We begin with the bad calls: let's start with a few of Aristotle's
mistakes. First, Aristotle believed that thinking occurred in the
region around the heart and not in the brain (a cooling organ, PA 652b
21-25, cf. HA 514a 16-22). Second, Aristotle thought that men were
hotter than women (the opposite is the case). Third, Aristotle
overweighed the male contribution in reproduction. Fourth, little
details are often amiss such as the number of teeth in women. Fifth,
Aristotle believed that spontaneous generation could occur. For
example, Aristotle observed that from animal dung certain flies could
appear (even though careful observation did not reveal any flies
mating and laying their eggs in the dung. The possibility of the eggs
already existing in the abdomen of the animal did not occur to
Aristotle.) However, these sorts of mistakes are more often than not
the result of an a priori principle such as "women being colder and
less perfectly formed than men" or the application of his method on
(in principle) unobservables—such as human conception in which it is
posited that the male provides the efficient, formal, and final cause
while the woman provides merely the material cause.
Good Calls: Aristotle examined over 500 different species of animals.
Some species came from fishermen, hunters, farmers, and perhaps
Alexander. Many other species were viewed in nature by Aristotle.
There are some very exact observations made by Aristotle during his
stay at Lesbos. It is virtually certain that his early dissection
skills were utilized solely upon animals (due to the social
prohibition on dissecting humans). One example of this comes from the
Generation of Animals in which Aristotle breaks open fertilized
chicken eggs at carefully controlled intervals to observe when visible
organs were generated. The first organ Aristotle saw was the heart.

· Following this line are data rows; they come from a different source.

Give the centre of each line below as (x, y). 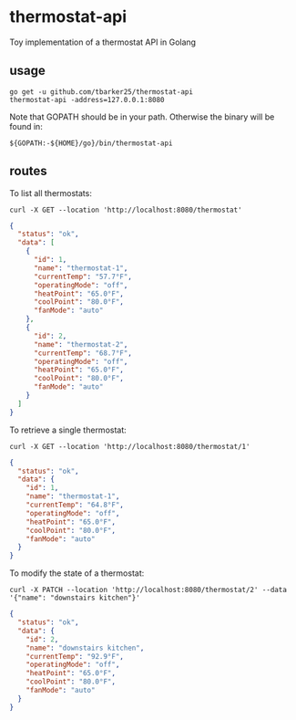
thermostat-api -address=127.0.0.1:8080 (87, 99)
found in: (26, 126)
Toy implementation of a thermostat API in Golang (103, 42)
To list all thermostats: (51, 193)
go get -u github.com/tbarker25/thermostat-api (102, 92)
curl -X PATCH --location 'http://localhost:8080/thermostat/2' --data (148, 590)
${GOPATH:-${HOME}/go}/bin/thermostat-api (91, 143)
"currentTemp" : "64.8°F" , (75, 505)
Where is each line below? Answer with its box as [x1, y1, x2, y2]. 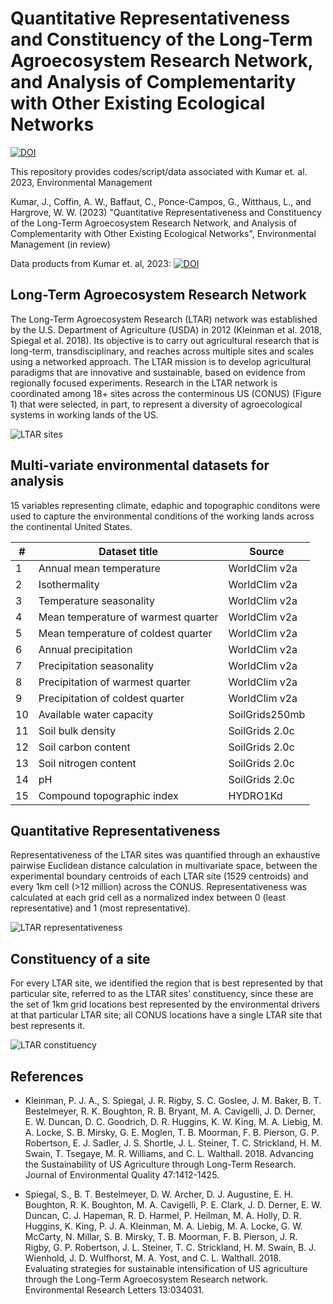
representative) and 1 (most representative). [10, 902, 191, 914]
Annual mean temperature [38, 561, 161, 575]
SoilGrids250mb [228, 707, 306, 721]
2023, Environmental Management [10, 176, 153, 188]
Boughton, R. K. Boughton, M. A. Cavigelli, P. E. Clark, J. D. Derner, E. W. [24, 1199, 322, 1211]
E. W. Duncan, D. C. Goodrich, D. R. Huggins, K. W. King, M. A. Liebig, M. [24, 1116, 323, 1127]
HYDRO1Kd [228, 788, 283, 802]
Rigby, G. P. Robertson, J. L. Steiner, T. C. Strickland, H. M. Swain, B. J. [24, 1242, 317, 1253]
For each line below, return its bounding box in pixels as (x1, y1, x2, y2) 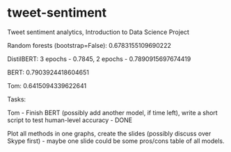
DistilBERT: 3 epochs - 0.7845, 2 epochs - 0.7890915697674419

(In fact it is the spinal cord and the beginnings of the nervous
system, but this is not visible without employing modern staining
techniques.) On eggs opened later, Aristotle saw other organs. This
led Aristotle to come out against a popular theory of conception and
development entitled, "the pre-formation theory." In the pre-formation
theory, whose advocates extended until the eighteenth century, all the
parts appear all at once and development is merely the growth of these
essential parts. The contrary theory that Aristotle espouses is the
epigenetic theory. According to epigenesis, the parts are created in a
nested hierarchical order. Thus, through his observation, Aristotle
saw that the heart was formed first, then he postulated that other
parts were formed (also backed-up by observation). Aristotle
concludes,
I mean, for instance, not that the heart once formed, fashions the
liver, and then the liver fashions something else; but that the one is
formed after the other (just as man is formed in time after a child),
not by it. The reason of this is that so far as the things formed by
nature or by human art are concerned, the formation of that which is
potentially brought about by that which is in actuality; so that the
form of B would have to be contained in A, e.g., the form of liver
would have to be in the heart—which is absurd. (GA 734a 28-35, Peck
trans.)
In epigenesis the controlling process of development operates
according to the TE plan of creating the most important parts first.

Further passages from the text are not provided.